Last month, I wrote about the mix of legalized sports gambling and sports journalism for Global Sports Matters. The piece focuses a lot on how legal sports gambling impacts journalists themselves, rather than the impact on media companies themselves. To make a research connection and drawing on Shoemaker & Reese’s hierarchy of influences model, my piece was at the individual and routine practice levels.
There was no overarching conclusion, no grand unified theory of sports journalism and gambling.
But broadening the lens out a bit, I do think the wide legalization of sports gambling could have a lasting impact on sports journalism. I think that the changes to sports journalism won’t be overt, where reporters’ coverage is compromised due to insider trading, but more subtle.
Here’s where I start: Sports gamblers are EXACTLY the type audience news organizations want.
They are engaged. They care a whole awful lot. They read everything, and they are constantly looking for the latest news. They keep up with the news on multiple platforms.
Plus, they are willing to pay for news and information.
This establishes clear incentives for news organizations covering sports. As gambling grows, it makes sense that sports media and sports journalism to follow the money and seek that audience.
I see this potentially changing sports journalism in two fundamental ways:
The DEATH OF THE GAME STORY
OK, not really. That’s intentional hyperbole to make you stop in your tracks and react.

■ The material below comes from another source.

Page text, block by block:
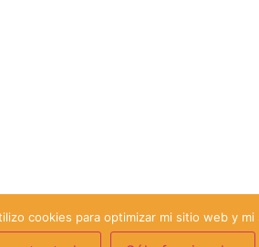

People have been declaring the game story dead since I was in college in the late 1990s, and it hasn’t happened yet. There will always be the need for sports reporters to recap games, to tell readers who won and who lost and what happened. This is especially true for high school sports, the coverage of which always seems to get left out of all of our “future of sports journalism” conversations.
All that being said, there’s a potential big shift that gambling could bring out here. Traditionally, sports journalism has been centered around game coverage. The game story is, to use an overused phrase from a few years back, the atomic unit of sports journalism.
But in this new world where news organizations are incentivized to produced coverage that appeals to gamblers, what happened is less important than what’s coming next. People with money on games already know who won and who lost and how their prop bets made out. What they’re interested in is who’s playing well, who’s hurt, who’s getting traded. Roster moves and injury updates, the kind of news that Adam Schefter, Adrian Wojnarowski and others have made so vital.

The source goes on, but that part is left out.